RESTful Substructure Search

REST is an architectural style for Web applications that emphasizes regularity and discoverability. Unlike most other approaches, REST exploits the full power of HTTP, both in terms of expression and performance optimization. This article explores REST from the perspective of cheminformatics Web services, using the specific example of substructure search.

REST and Chemical Information Services

Chemical information systems have a lot to gain from using RESTful architectures. As the number of free chemistry databases continues to increase, interoperability can serve as a potent tool in counteracting confusion and fatigue on the part of end users. REST offers a low-energy pathway to achieve interoperability among the growing number independent chemical information services.

RESTful Substructure Search

Let's say we run a chemical database that offers programmatic access to substructure search. How should the API to this feature be designed?

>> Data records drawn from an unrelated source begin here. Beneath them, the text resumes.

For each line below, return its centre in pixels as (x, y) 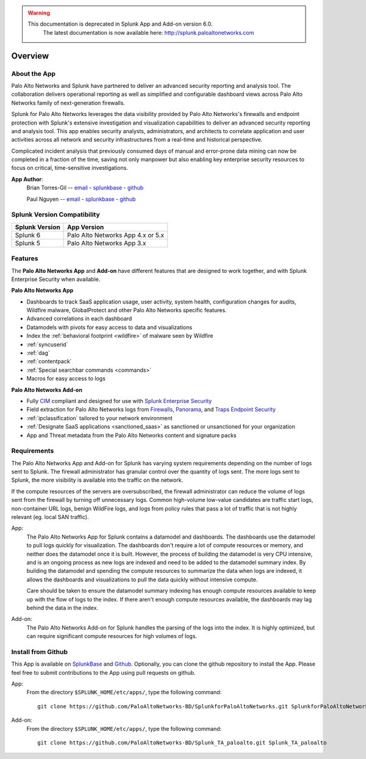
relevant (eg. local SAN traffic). (50, 517)
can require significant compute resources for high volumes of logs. (112, 636)
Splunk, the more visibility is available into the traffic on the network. (97, 480)
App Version (86, 227)
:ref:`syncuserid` (47, 344)
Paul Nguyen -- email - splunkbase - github (81, 199)
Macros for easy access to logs (66, 379)
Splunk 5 (28, 243)
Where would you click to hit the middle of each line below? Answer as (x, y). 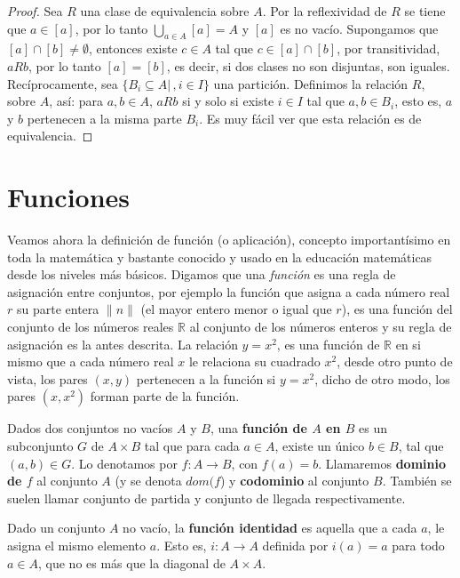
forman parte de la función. (165, 396)
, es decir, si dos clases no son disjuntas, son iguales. (308, 65)
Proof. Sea (35, 11)
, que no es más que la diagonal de (132, 562)
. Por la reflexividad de (325, 11)
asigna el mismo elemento (77, 545)
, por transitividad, (389, 48)
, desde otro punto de (395, 361)
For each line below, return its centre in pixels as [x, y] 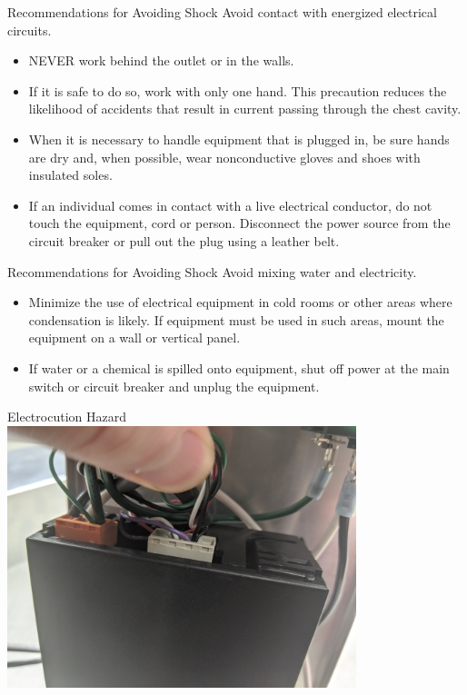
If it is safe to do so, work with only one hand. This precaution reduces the [238, 90]
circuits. [30, 30]
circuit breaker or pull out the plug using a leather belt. [184, 240]
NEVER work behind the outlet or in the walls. [161, 60]
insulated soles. [70, 175]
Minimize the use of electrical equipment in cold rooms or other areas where [240, 302]
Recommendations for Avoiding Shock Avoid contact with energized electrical [222, 12]
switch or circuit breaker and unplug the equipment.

We could start by thinking of a substructure search as being a kind of resource:

The key abstraction of information in REST is a resource. Any information that can be named can be a resource: a document or image, a temporal service (e.g. "today's weather in Los Angeles"), a collection of other resources, a non-virtual object (e.g. a person), and so on. In other words, any concept that might be the target of an author's hypertext reference must fit within the definition of a resource. A resource is a conceptual mapping to a set of entities, not the entity that corresponds to the mapping at any particular point in time.

Roy Fielding PhD Dissertation

We might call our substructure search resource "Query." Using four HTTP verbs, we could create (POST), read (GET), update (PUT), and destroy (DELETE) queries:

POST   /queries      # create a new Query
GET    /queries/{id} # read the results of a Query
PUT    /queries/{id} # edit a previously-created Query
DELETE /queries/{id} # delete a Query 

Notice that all four basic HTTP verbs are used. Also notice that specific parameters of a new query are encoded in a formatted payload within the body of a POST request - not in the URL itself.

A POST request against /queries returns a response body containing the Query {id} that would be the key to future use of the results. It may also contain the full content of the Query results, depending on our goals for the system.

A Query results set would consist of an array of Structure identifiers. Because Structures are also resources, we operate on them the same way we operate on Queries:

POST   /structures      # create a new Structure
GET    /structures/{id} # display a Structure
PUT    /structures/{id} # edit a previously-created Structure
DELETE /structures/{id} # delete a Structure 

Workflows in such a system become quite easy to understand and implement. For example, how would we delete all Structures containing a naphthalene ring? The answer should be apparent even with the limited discussion presented here.

Building our Web API entirely out of resources and the four verbs that act on them results in a system that's easier to maintain, document, understand, and use.

Implications

Defining Query as a full-fledged resource in our system offers some intriguing possibilities for better serving our users.

For example, Joe might be especially interested in the quinoxalines contained in our heterocycle synthetic methods database. Whenever a new method for preparing quinoxalines appears, he wants to know about it immediately.

Using our RESTful architecture, Joe can create his query, and then build a custom RSS feed from it:

GET  /queries/1234.rss #Query results in RSS format

Now, whenever a new quinoxaline preparation appears, Joe gets instant, unobtrusive notification in his feed reader. Our system may also allow Queries to be shared among users, creating opportunities for users with no previous contact to discover other chemists who share their interest in a particular structural motif.

Still more interesting possibilities exist for users of our Web API. Our RESTful architecture will be easily understandable by other developers, so the barrier to interoperating will be reduced. A marine natural products database ("AquaBase") may decide to link its structure collection to ours. Whenever a new natural product is added that contains an interesting heterocyclic ring system, AquaBase uses our Web API to find possible syntheses for display to its users.

Examples

Chemcaster, the cheminformatics Web services platform, has implemented a RESTful substructure search API that works as described here. Users maintain collections of Structures, against which Queries can be run. Queries can be stored and re-used. One application could be a chemical supplier catalog in which the goal is to automatically create and maintain product categories based on substructure, for example: "indoles"; "imidazoles"; "pyrroles"; and "pyrimidines."

PubChem's Power User Gateway (PUG) is a cheminformatics Web API that allows substructure searches and is based on SOAP. Even a cursory reading of the documentation will reveal differences with the approach described here. As such, PUG affords an opportunity to assess the tradeoffs between SOAP and REST in cheminformatics.

Conclusions

Disconnected chemical databases live life well below their potential. By designing services with RESTful APIs, the utility of these services can be extended significantly. Even concepts as abstract as "substructure search" can be modeled as resources for use in RESTful systems.